== GIVEN RECORDS

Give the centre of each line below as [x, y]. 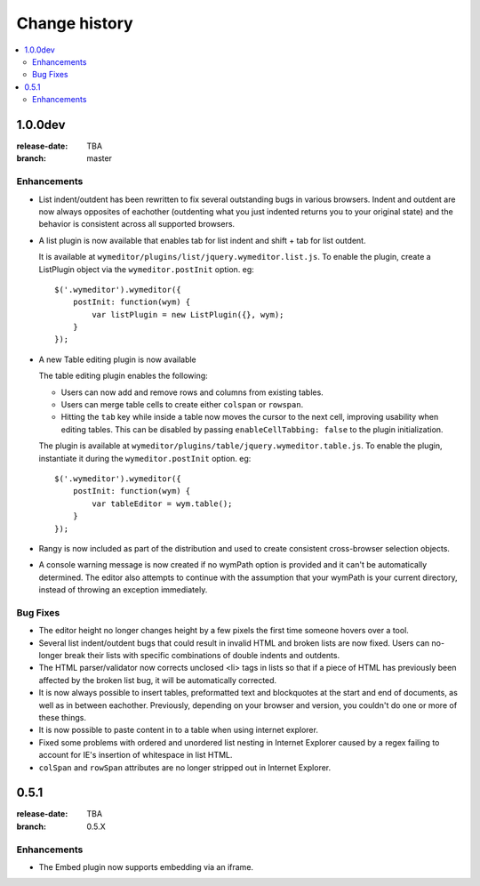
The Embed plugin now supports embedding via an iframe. [146, 866]
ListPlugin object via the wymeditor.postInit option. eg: [147, 269]
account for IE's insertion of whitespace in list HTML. [136, 755]
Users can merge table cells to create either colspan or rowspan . [182, 405]
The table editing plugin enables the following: [123, 376]
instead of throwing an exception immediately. [123, 590]
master [100, 158]
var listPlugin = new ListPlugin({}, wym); [188, 314]

====

ABOUT THIS TASK: The data above must be given again in full and unaltered, minus its images.

TASK ANSWER:
Give the centre of each line below as [x, y]. 
The Embed plugin now supports embedding via an iframe. [146, 866]
ListPlugin object via the wymeditor.postInit option. eg: [147, 269]
account for IE's insertion of whitespace in list HTML. [136, 755]
Users can merge table cells to create either colspan or rowspan . [182, 405]
The table editing plugin enables the following: [123, 376]
instead of throwing an exception immediately. [123, 590]
master [100, 158]
var listPlugin = new ListPlugin({}, wym); [188, 314]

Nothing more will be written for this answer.